MF: My sideburns are a product of when you're a young teenager and having facial hair is the cool thing to do, except for one problem... everyone else is able to grow some but for whatever reason I was a late bloomer and never could till much later. Felt like I was three years late to my prom.
So once I could grow them, I always kept them. And now I rather enjoy all the Spanish Elvis references I get. After all, he was the King, wasn't he?
RO: Something serious, even more serious than full-grown tigers: What's this new album going to be like? What percentage will be in Spanish? Guest features?
MF: It's perhaps the most artistic approach I've taken to recording. My first release was entirely Spanish, the second one a hybrid of both English and Spanish. But this one is entirely English. I have enjoyed the diversity very much. I teamed up with a band I play with on the side, The Radio Drama. It's dark and vivid, inspired by the loss of my beloved grandfather and is themed with Day of the Dead.

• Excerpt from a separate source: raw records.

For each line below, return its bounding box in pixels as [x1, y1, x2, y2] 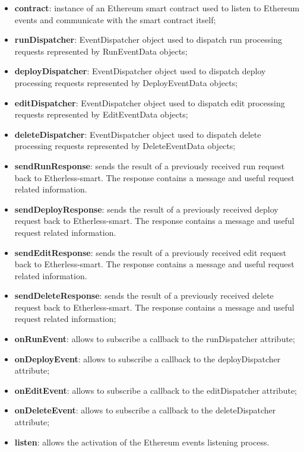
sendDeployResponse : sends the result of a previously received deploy [14, 203, 278, 215]
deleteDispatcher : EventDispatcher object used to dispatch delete [14, 128, 261, 140]
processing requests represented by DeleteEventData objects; [14, 140, 236, 152]
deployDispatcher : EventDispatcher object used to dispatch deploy [14, 65, 266, 77]
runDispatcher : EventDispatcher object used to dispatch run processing [14, 33, 282, 46]
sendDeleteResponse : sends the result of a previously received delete [14, 289, 274, 302]
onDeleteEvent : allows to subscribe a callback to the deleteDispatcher [14, 404, 276, 416]
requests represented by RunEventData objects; [14, 45, 188, 57]
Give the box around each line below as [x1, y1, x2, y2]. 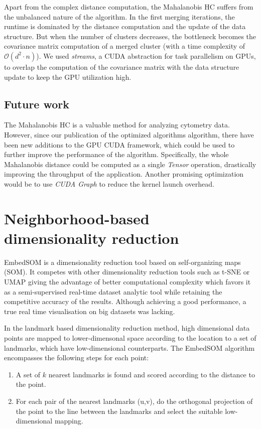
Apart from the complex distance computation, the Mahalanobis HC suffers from [4, 2, 253, 12]
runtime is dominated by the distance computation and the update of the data [4, 21, 246, 32]
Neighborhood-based [4, 208, 150, 228]
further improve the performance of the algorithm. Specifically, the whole [4, 149, 229, 160]
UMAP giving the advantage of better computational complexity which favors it [4, 276, 251, 287]
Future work [4, 96, 70, 111]
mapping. [54, 415, 83, 426]
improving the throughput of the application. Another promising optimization [4, 169, 244, 179]

The album is titled Love Is In The Bones and I had my face painted in honor of him to celebrate his new life. So in turn, the songs on this album also reflect times in my life when I have had to let certain parts of my heart 'die' in a ense in order to celebrate the new life that needs to take place. So a lot of my songs this time deal with the darker side of love and even family and how there's not always a happy fairy-tale ending, but yet it all leads to the birth of new and healthy emotions that may have been dormant before.
Sometimes moving on is exactly what we needed, is what I really mean
RO: Why hasn't a musician with a focus on Spanish from Houston really popped? It seems like that should've happened already.
MF: As for the Latin music in general, I am a bit mystified myself that Houston isn't more on the map. Maybe I can do my part getting it out there. It's a wonderful culture; I am so very proud of my heritage. So much that as difficult as writing in Spanish has been for me, I set out to make it happen.
A lot of my generation has been shut out of speaking and relating to people in Spanish. We try so hard to fit in here in America to avoid stereotypes that we often forget just how rich in beauty our heritage and culture is. In fact, there is so, so much influence that Spain and Mexico have in this area that it would be a tragedy to shut it out. I love being brown, as my friends joke with me about. But my love for good ol' American rock and roll is what makes me mix and blend the two sounds and vibes together.
I will probably always have it that way, because that's how everyday life and conversation is for me. The joining of two worlds is always a beautiful thing.